Work task: Apart from the pictures, every entry must be retyped exactly.

======== Information provided ========

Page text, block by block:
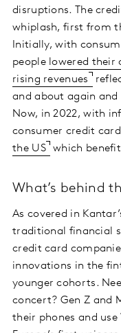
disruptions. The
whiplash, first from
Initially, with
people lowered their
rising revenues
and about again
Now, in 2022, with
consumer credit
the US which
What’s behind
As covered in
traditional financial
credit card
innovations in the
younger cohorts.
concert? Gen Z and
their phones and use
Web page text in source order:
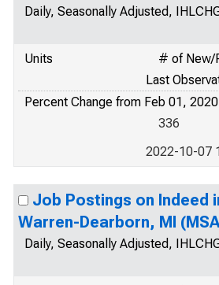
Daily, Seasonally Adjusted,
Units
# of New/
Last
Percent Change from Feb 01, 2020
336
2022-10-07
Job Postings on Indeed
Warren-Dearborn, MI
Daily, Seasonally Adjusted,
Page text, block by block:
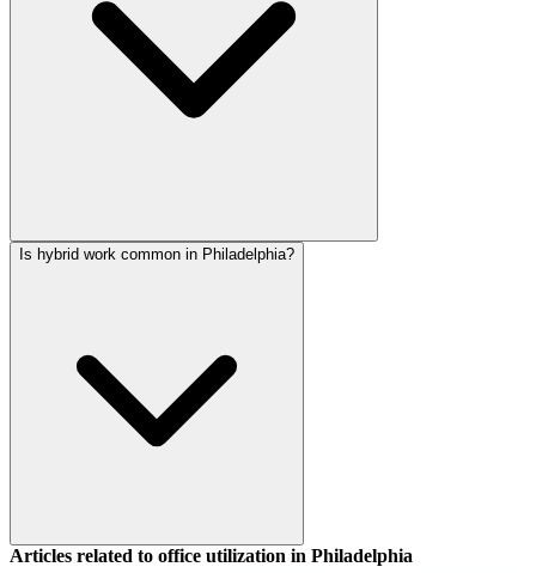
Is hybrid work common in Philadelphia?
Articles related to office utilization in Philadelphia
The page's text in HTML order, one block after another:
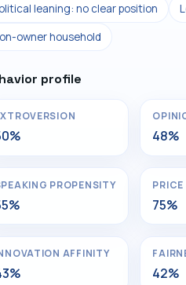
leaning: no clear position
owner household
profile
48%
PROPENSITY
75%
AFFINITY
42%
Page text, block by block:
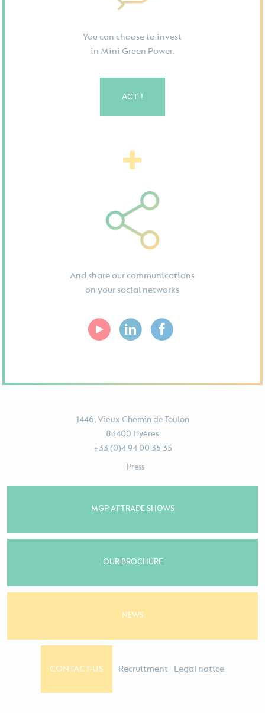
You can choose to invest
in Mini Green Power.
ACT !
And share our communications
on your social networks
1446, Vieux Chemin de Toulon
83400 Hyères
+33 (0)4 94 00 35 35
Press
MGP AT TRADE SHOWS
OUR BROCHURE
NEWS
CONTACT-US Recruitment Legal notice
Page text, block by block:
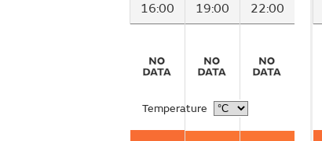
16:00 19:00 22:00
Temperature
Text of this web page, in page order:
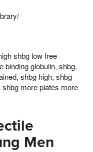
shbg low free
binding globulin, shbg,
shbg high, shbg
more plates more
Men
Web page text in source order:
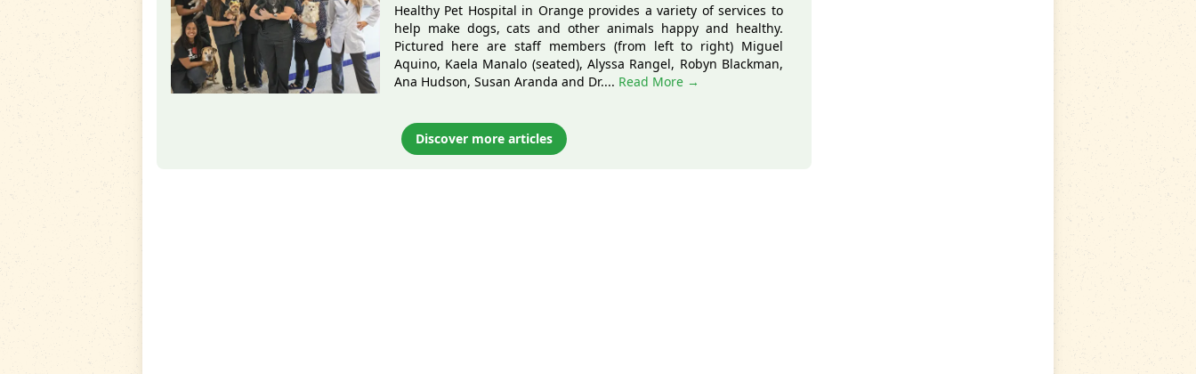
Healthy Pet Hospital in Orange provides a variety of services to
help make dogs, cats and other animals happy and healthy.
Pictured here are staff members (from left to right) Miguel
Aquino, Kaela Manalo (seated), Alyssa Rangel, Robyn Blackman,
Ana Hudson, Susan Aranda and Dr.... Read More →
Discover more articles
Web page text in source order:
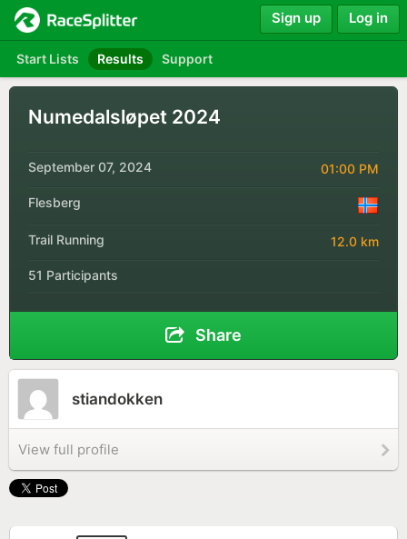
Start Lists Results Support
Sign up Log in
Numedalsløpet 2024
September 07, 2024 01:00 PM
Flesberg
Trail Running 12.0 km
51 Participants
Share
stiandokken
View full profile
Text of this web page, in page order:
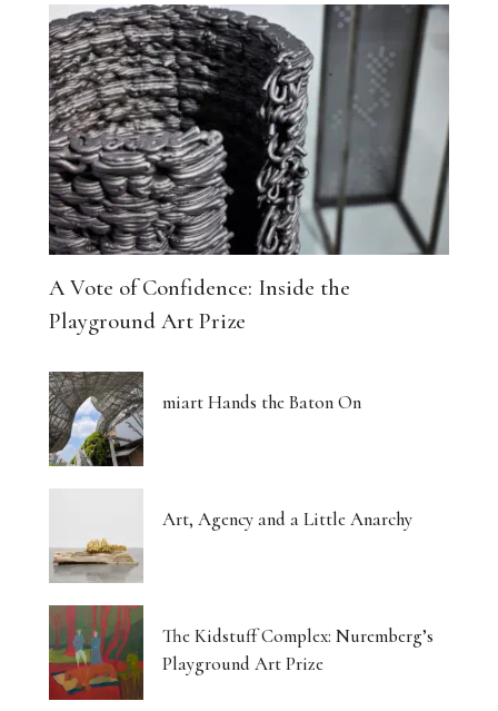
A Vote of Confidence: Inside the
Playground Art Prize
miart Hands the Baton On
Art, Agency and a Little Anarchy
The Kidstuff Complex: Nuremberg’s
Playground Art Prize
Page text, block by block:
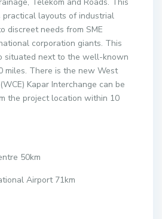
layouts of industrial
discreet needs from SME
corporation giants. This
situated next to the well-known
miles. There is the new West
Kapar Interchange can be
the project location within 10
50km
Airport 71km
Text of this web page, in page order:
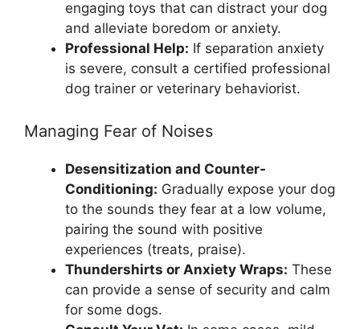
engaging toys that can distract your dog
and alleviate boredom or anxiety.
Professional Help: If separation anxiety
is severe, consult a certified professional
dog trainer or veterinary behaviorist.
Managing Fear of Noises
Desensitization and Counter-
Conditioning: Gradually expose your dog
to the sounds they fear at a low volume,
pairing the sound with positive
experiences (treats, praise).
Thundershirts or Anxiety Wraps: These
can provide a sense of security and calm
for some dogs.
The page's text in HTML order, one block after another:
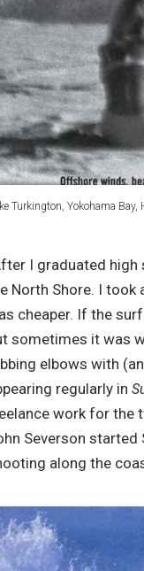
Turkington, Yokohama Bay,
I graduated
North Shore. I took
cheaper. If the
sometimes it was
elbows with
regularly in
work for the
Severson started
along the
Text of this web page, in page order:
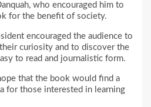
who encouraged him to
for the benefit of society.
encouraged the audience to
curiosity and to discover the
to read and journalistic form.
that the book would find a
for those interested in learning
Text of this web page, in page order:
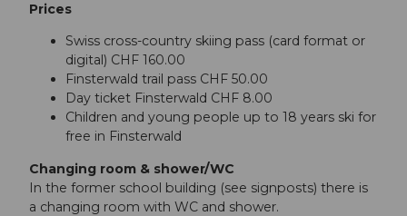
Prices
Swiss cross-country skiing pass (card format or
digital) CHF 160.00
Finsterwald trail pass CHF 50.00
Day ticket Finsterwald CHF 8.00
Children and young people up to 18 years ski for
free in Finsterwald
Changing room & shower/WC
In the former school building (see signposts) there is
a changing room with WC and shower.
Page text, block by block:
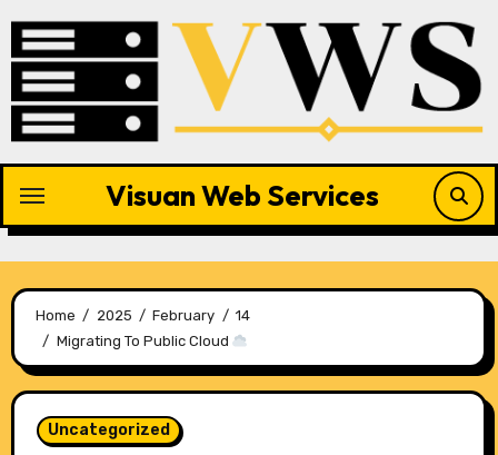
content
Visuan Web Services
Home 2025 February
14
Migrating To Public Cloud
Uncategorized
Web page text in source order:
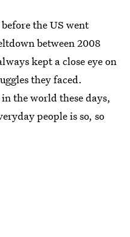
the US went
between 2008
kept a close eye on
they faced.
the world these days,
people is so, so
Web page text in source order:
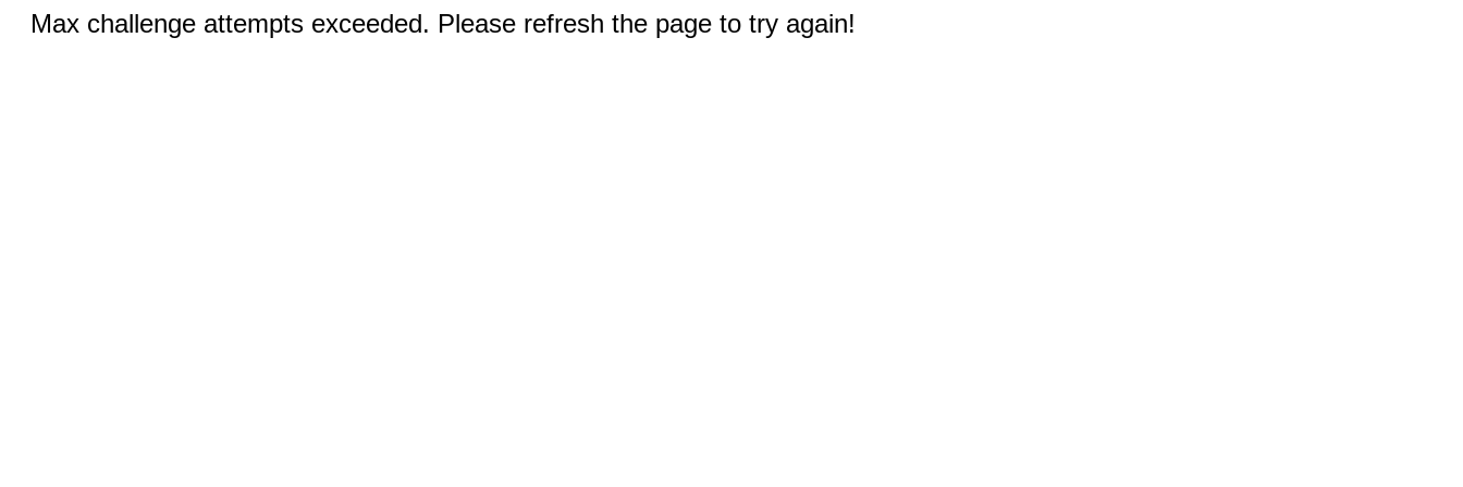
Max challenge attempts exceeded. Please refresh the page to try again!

========

Expected answer:
Page text, block by block:
disruptions. The
whiplash, first from
Initially, with
people lowered their
rising revenues
and about again
Now, in 2022, with
consumer credit
the US which
What’s behind
As covered in
traditional financial
credit card
innovations in the
younger cohorts.
concert? Gen Z and
their phones and use
Web page text in source order:
Daily, Seasonally Adjusted,
Units
# of New/
Last
Percent Change from Feb 01, 2020
336
2022-10-07
Job Postings on Indeed
Warren-Dearborn, MI
Daily, Seasonally Adjusted,
Page text, block by block:
Is hybrid work common in Philadelphia?
Articles related to office utilization in Philadelphia
The page's text in HTML order, one block after another:
leaning: no clear position
owner household
profile
48%
PROPENSITY
75%
AFFINITY
42%
Page text, block by block:
You can choose to invest
in Mini Green Power.
ACT !
And share our communications
on your social networks
1446, Vieux Chemin de Toulon
83400 Hyères
+33 (0)4 94 00 35 35
Press
MGP AT TRADE SHOWS
OUR BROCHURE
NEWS
CONTACT-US Recruitment Legal notice
Page text, block by block:
16:00 19:00 22:00
Temperature
Text of this web page, in page order:
shbg low free
binding globulin, shbg,
shbg high, shbg
more plates more
Men
Web page text in source order:
Healthy Pet Hospital in Orange provides a variety of services to
help make dogs, cats and other animals happy and healthy.
Pictured here are staff members (from left to right) Miguel
Aquino, Kaela Manalo (seated), Alyssa Rangel, Robyn Blackman,
Ana Hudson, Susan Aranda and Dr.... Read More →
Discover more articles
Web page text in source order:
Start Lists Results Support
Sign up Log in
Numedalsløpet 2024
September 07, 2024 01:00 PM
Flesberg
Trail Running 12.0 km
51 Participants
Share
stiandokken
View full profile
Text of this web page, in page order:
A Vote of Confidence: Inside the
Playground Art Prize
miart Hands the Baton On
Art, Agency and a Little Anarchy
The Kidstuff Complex: Nuremberg’s
Playground Art Prize
Page text, block by block:
layouts of industrial
discreet needs from SME
corporation giants. This
situated next to the well-known
miles. There is the new West
Kapar Interchange can be
the project location within 10
50km
Airport 71km
Text of this web page, in page order:
engaging toys that can distract your dog
and alleviate boredom or anxiety.
Professional Help: If separation anxiety
is severe, consult a certified professional
dog trainer or veterinary behaviorist.
Managing Fear of Noises
Desensitization and Counter-
Conditioning: Gradually expose your dog
to the sounds they fear at a low volume,
pairing the sound with positive
experiences (treats, praise).
Thundershirts or Anxiety Wraps: These
can provide a sense of security and calm
for some dogs.
The page's text in HTML order, one block after another:
Turkington, Yokohama Bay,
I graduated
North Shore. I took
cheaper. If the
sometimes it was
elbows with
regularly in
work for the
Severson started
along the
Text of this web page, in page order:
who encouraged him to
for the benefit of society.
encouraged the audience to
curiosity and to discover the
to read and journalistic form.
that the book would find a
for those interested in learning
Text of this web page, in page order:
Prices
Swiss cross-country skiing pass (card format or
digital) CHF 160.00
Finsterwald trail pass CHF 50.00
Day ticket Finsterwald CHF 8.00
Children and young people up to 18 years ski for
free in Finsterwald
Changing room & shower/WC
In the former school building (see signposts) there is
a changing room with WC and shower.
Page text, block by block:
content
Visuan Web Services
Home 2025 February
14
Migrating To Public Cloud
Uncategorized
Web page text in source order:
the US went
between 2008
kept a close eye on
they faced.
the world these days,
people is so, so
Web page text in source order:
Max challenge attempts exceeded. Please refresh the page to try again!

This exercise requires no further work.